Work instructions
From the records below, print exactly the lines starting at the one containing "Where would you" and ending at the one containing "python3 server.py If", ends included, and nothing else.

[Opening Dataset excerpts section]

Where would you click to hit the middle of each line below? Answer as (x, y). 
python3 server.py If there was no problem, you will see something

[Closing Dataset excerpts section]
[Opening Dataset excerpts section]

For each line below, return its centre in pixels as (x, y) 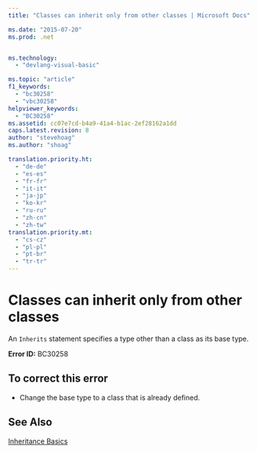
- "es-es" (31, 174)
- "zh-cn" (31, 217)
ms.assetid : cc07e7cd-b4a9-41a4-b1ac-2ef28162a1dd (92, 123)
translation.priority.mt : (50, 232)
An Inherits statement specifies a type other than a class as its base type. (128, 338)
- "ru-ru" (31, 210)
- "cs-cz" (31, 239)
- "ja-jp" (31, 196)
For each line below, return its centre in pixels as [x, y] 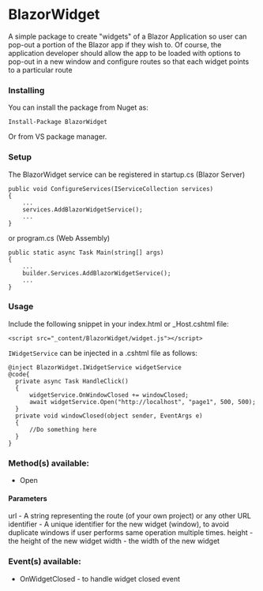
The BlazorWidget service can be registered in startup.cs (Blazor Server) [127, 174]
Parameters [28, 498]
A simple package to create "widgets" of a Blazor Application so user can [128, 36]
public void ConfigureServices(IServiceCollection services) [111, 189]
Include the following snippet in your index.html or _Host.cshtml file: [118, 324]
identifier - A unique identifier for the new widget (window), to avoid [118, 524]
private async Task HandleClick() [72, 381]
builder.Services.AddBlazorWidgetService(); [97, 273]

[Closing Dataset excerpts section]

Your solution
Where would you click to hit the middle of each line below? Answer as (x, y). 
python3 server.py If there was no problem, you will see something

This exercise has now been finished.